Bacteriophage T4 (Lytic/virulent)

• Attachment: Binds to LPS on Gram-negative bacteria.

• Entry: Tail fibers and lysozyme facilitate genome injection; lysozyme degrades peptidoglycan.

• Synthesis: Viral genome replication and protein synthesis, including lysozyme for release.

• Assembly: New virions assembled.

• Release: Host cell lysis, breaching both cytoplasmic membrane and peptidoglycan layer.

Temperate (Lysogenic) vs. Virulent (Lytic) Phages

• Lysogenic Cycle: Viral genome integrates into host DNA as a prophage, replicates with host, can later enter lytic cycle (induction).

• Lysogenic Conversion: Prophage genes alter host phenotype (e.g., Vibrio cholerae virulence).

• Main Difference: Lysogenic cycle involves integration and dormancy; lytic cycle results in immediate host cell lysis.

Animal Virus Infection

• Attachment: Viral proteins bind to tissue-specific host cell receptors (cell tropism).

• Entry: Naked viruses may inject DNA; enveloped viruses enter by endocytosis or membrane fusion.

• Synthesis: Uncoating of nucleocapsid; DNA viruses often replicate in nucleus, RNA viruses in cytoplasm.

• Outcomes:

  • Lytic infection (cell death)

  • Persistent infection

  • Latent infection (e.g., herpesviruses, HIV)

  • Transformation (tumor development, e.g., HPV)

• Assembly and Release: Enveloped viruses bud from the cell, acquiring host membrane.

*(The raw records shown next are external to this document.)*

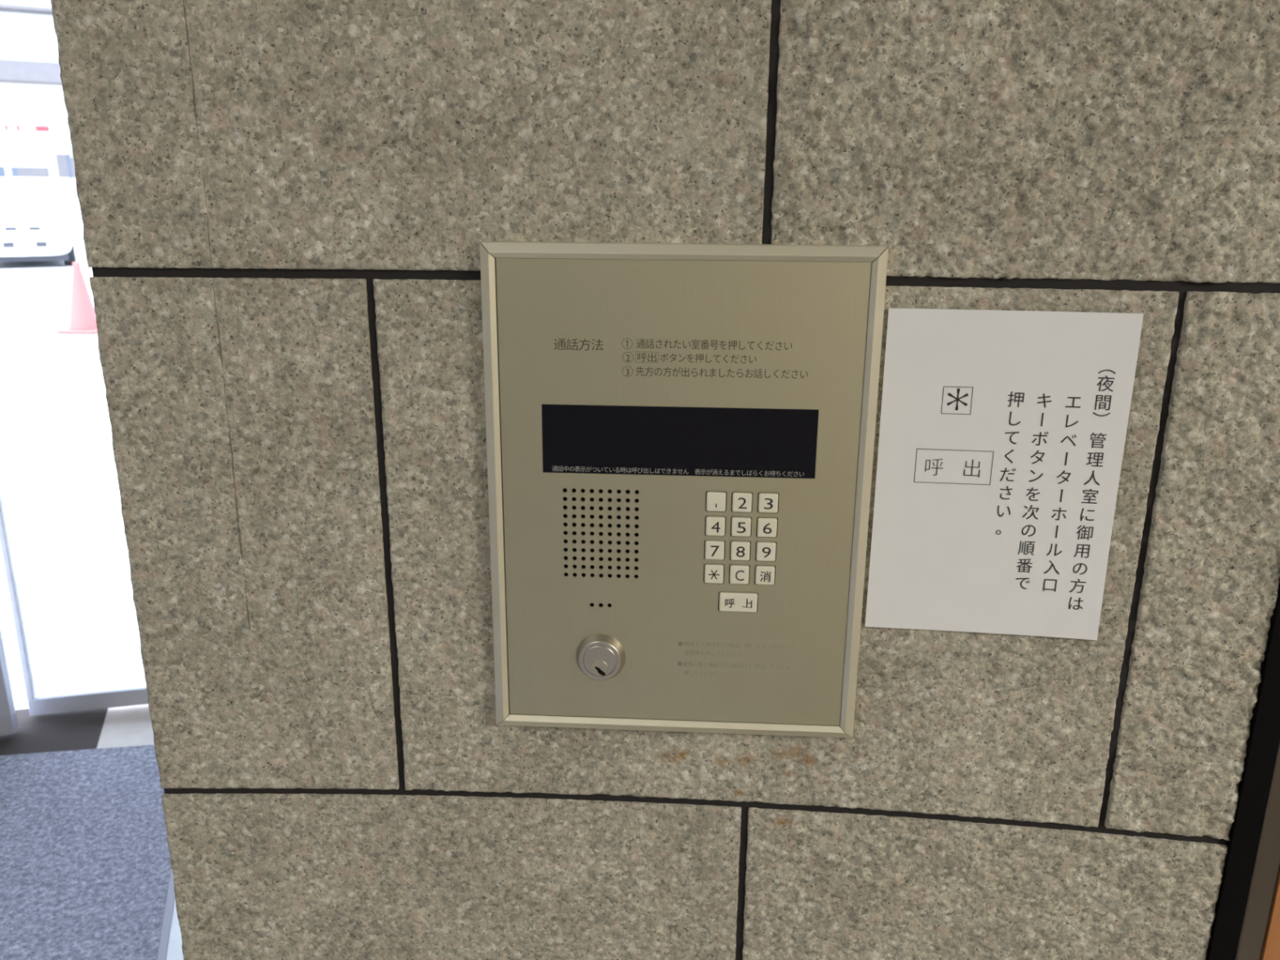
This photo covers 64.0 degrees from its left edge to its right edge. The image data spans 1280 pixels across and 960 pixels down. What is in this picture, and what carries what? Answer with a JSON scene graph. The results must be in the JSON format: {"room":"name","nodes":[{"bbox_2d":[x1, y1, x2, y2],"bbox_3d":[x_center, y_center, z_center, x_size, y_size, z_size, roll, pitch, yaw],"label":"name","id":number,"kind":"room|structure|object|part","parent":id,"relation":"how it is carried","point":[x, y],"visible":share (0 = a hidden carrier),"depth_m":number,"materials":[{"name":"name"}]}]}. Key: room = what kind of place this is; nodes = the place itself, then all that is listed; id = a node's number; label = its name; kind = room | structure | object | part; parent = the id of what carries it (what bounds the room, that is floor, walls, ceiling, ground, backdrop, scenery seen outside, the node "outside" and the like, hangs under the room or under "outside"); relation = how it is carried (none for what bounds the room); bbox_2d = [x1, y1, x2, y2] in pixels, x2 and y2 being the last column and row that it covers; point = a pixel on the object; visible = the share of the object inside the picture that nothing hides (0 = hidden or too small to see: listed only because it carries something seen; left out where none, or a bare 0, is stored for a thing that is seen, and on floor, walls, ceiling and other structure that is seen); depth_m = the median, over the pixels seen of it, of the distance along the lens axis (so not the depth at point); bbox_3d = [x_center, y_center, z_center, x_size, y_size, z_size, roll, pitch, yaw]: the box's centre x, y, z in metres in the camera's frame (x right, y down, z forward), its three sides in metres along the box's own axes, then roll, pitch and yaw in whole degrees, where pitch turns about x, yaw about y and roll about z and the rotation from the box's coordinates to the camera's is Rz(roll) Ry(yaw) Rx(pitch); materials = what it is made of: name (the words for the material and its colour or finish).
{"room":"apartment building entrance","nodes":[
{"label":"apartment building entrance","id":0,"kind":"room"},
{"bbox_2d":[50,0,1279,959],"bbox_3d":[0.049,-0.109,1.053,1.048,2.620,0.338,1,16,3],"label":"wall","id":1,"kind":"structure","parent":0,"point":[287,206],"depth_m":0.92,"materials":[{"name":"stone"}]},
{"bbox_2d":[165,895,183,959],"bbox_3d":[-0.399,1.310,0.845,0.240,0.002,4.465,-5,17,-18],"label":"trim","id":2,"kind":"structure","parent":1,"relation":"attached to","point":[174,952],"depth_m":2.10,"materials":[{"name":"white stone"}]},
{"bbox_2d":[479,240,888,737],"bbox_3d":[0.034,0.022,0.932,0.346,0.462,0.026,1,16,3],"label":"intercom panel","id":3,"kind":"object","parent":1,"relation":"attached to","point":[680,437],"visible":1,"depth_m":0.92,"materials":[{"name":"metal"}]},
{"bbox_3d":[-0.135,0.017,0.943,0.011,0.461,0.021,-15,22,-42],"label":"frame rail","id":4,"kind":"part","parent":3,"relation":"part of","materials":[{"name":"metal"}]},
{"bbox_3d":[0.032,0.237,0.997,0.345,0.013,0.021,1,16,3],"label":"frame rail","id":5,"kind":"part","parent":3,"relation":"part of","materials":[{"name":"metal"}]},
{"bbox_3d":[0.036,-0.195,0.873,0.345,0.013,0.021,1,16,3],"label":"frame rail","id":6,"kind":"part","parent":3,"relation":"part of","materials":[{"name":"metal"}]},
{"bbox_3d":[0.203,0.025,0.925,0.021,0.461,0.011,-12,21,-38],"label":"frame rail","id":7,"kind":"part","parent":3,"relation":"part of","materials":[{"name":"metal"}]},
{"bbox_2d":[865,307,1143,639],"bbox_3d":[0.315,-0.001,0.905,0.208,0.296,0.003,2,16,7],"label":"paper notice","id":8,"kind":"object","parent":1,"relation":"attached to","point":[1002,433],"visible":1,"depth_m":0.90,"materials":[{"name":"grey paper"}]},
{"bbox_2d":[1205,577,1279,959],"bbox_3d":[0.574,0.195,0.951,0.024,2.100,0.052,1,16,3],"label":"trim","id":9,"kind":"structure","parent":1,"relation":"attached to","point":[1262,743],"depth_m":0.96,"materials":[{"name":"black metal"}]},
{"bbox_3d":[-0.085,1.241,1.206,6.609,0.060,6.644,1,16,3],"label":"floor","id":10,"kind":"structure","parent":0,"visible":0},
{"bbox_2d":[0,707,108,755],"bbox_3d":[-2.397,0.748,2.735,1.830,0.003,0.293,-3,16,-13],"label":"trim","id":11,"kind":"structure","parent":10,"relation":"on","point":[76,730],"depth_m":2.88,"materials":[{"name":"brown metal"}]},
{"bbox_2d":[0,744,174,959],"bbox_3d":[-1.515,1.295,0.857,3.675,0.005,4.148,1,16,3],"label":"floor mat","id":12,"kind":"object","parent":10,"relation":"on","point":[86,871],"visible":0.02,"depth_m":2.35,"materials":[{"name":"carpet"}]},
{"bbox_2d":[96,703,154,748],"bbox_3d":[-1.132,0.686,2.987,0.837,0.002,0.307,-3,17,-13],"label":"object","id":13,"kind":"structure","parent":10,"relation":"on","point":[125,726],"depth_m":2.91,"materials":[{"name":"stone"}]},
{"bbox_3d":[0.157,-0.684,3.049,7.016,2.620,2.249,1,16,3],"label":"wall","id":14,"kind":"structure","parent":0,"visible":0},
{"bbox_2d":[0,628,17,735],"bbox_3d":[-2.429,-0.273,2.404,1.430,2.112,0.040,-3,17,-13],"label":"door","id":15,"kind":"structure","parent":14,"relation":"in","point":[8,721],"depth_m":2.82,"materials":[{"name":"metal"}]},
{"bbox_3d":[-2.437,0.718,2.689,1.430,0.050,0.040,-3,17,-13],"label":"rail","id":16,"kind":"part","parent":15,"relation":"part of","materials":[{"name":"metal"}]},
{"bbox_2d":[0,477,148,715],"bbox_3d":[-1.097,-0.381,2.818,1.338,2.112,0.040,-3,17,-13],"label":"door frame","id":17,"kind":"structure","parent":14,"relation":"in","point":[49,703],"depth_m":2.94,"materials":[{"name":"metal"}]},
{"bbox_3d":[-1.105,0.609,3.103,1.338,0.050,0.040,-3,17,-13],"label":"rail","id":18,"kind":"part","parent":17,"relation":"part of","materials":[{"name":"metal"}]},
{"bbox_3d":[1.907,-1.043,0.553,2.669,0.520,0.120,1,16,3],"label":"wall","id":19,"kind":"structure","parent":0,"visible":0},
{"bbox_2d":[1234,736,1279,959],"bbox_3d":[0.598,0.196,0.950,0.024,2.100,0.052,1,16,3],"label":"trim","id":20,"kind":"structure","parent":19,"relation":"attached to","point":[1266,865],"depth_m":0.98,"materials":[{"name":"wood"}]},
{"bbox_2d":[1260,866,1279,959],"bbox_3d":[1.045,0.207,0.917,0.870,2.096,0.039,1,16,3],"label":"door","id":21,"kind":"structure","parent":19,"relation":"in","point":[1271,946],"depth_m":0.99,"materials":[{"name":"orange wood"}]},
{"label":"outside","id":22,"kind":"structure","parent":0,"visible":0},
{"bbox_2d":[0,240,146,710],"bbox_3d":[-19.768,-8.168,33.359,116.079,0.096,96.121,1,16,3],"label":"pavement","id":23,"kind":"structure","parent":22,"point":[59,476],"depth_m":5.04,"materials":[{"name":"concrete"}]},
{"bbox_2d":[0,177,77,265],"bbox_3d":[-11.519,-4.854,19.115,1.840,1.550,3.402,-8,18,-28],"label":"car","id":24,"kind":"object","parent":23,"relation":"on","point":[34,223],"visible":0.99,"depth_m":18.08,"materials":[{"name":"white paint"}]},
{"bbox_3d":[-10.691,-4.126,17.794,0.330,0.165,0.022,-8,18,-28],"label":"number plate","id":25,"kind":"part","parent":24,"relation":"part of","materials":[{"name":"white paint"}]},
{"bbox_2d":[2,241,47,247],"bbox_3d":[-10.703,-4.101,17.824,0.660,0.090,0.052,-8,18,-28],"label":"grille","id":26,"kind":"object","parent":24,"relation":"attached to","point":[5,244],"depth_m":17.79,"materials":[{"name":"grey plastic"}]},
{"bbox_2d":[67,199,77,207],"bbox_3d":[-10.427,-5.087,18.817,0.160,0.140,0.100,-8,18,-28],"label":"mirror","id":27,"kind":"object","parent":24,"relation":"attached to","point":[71,202],"depth_m":18.78,"materials":[{"name":"white paint"}]},
{"bbox_2d":[0,3,83,239],"bbox_3d":[-15.786,-9.325,27.405,11.000,5.480,5.700,-9,18,-29],"label":"building","id":28,"kind":"structure","parent":23,"relation":"on","point":[31,83],"depth_m":25.38,"materials":[{"name":"white"}]},
{"bbox_2d":[0,117,58,141],"bbox_3d":[-15.611,-8.646,25.201,2.220,0.500,0.260,-9,18,-29],"label":"street sign","id":29,"kind":"object","parent":28,"relation":"attached to","point":[26,129],"visible":1,"depth_m":25.34,"materials":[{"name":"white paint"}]},
{"bbox_2d":[55,262,97,333],"bbox_3d":[-5.713,-1.869,10.458,0.400,0.700,0.400,1,16,3],"label":"traffic cone","id":30,"kind":"object","parent":23,"relation":"on","point":[82,319],"visible":0.9,"depth_m":10.39,"materials":[{"name":"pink plastic"}]}
]}

Example: The image above shows (a) normal cervical cells and (b) cancerous cervical cells, illustrating transformation by viral infection (e.g., HPV).

Baltimore Classification of Viral Genomes

The Baltimore classification groups viruses based on their genome type and replication strategy. Each class uses specific enzymes for genome replication and mRNA synthesis.

Example: The image above summarizes the Baltimore classification, showing genome types, replication, and transcription strategies for each class.

Key Enzymes: DNA polymerase, RNA polymerase, RNA-dependent RNA polymerase, and reverse transcriptase are essential for viral genome replication and mRNA synthesis.

Latent and Persistent Viral Infections

• Latent Infection: Virus remains dormant within the host cell, with no active replication (e.g., herpes simplex virus).

• Persistent Infection: Virus continuously replicates at low levels without causing cell death (e.g., hepatitis B virus).

Prions – Proteinaceous Infectious Particles

• Genetic Material: Prions lack nucleic acids; they are composed solely of protein.

• Structure: Abnormally folded proteins that induce misfolding of normal host proteins.

• Diseases: Cause spongiform encephalopathies (e.g., Creutzfeldt-Jakob disease, mad cow disease).

• Replication: Prion proteins convert normal proteins into the prion form.

• Pathogenesis: Accumulation of prion proteins forms plaques in the CNS, leading to neuronal death and loss of function.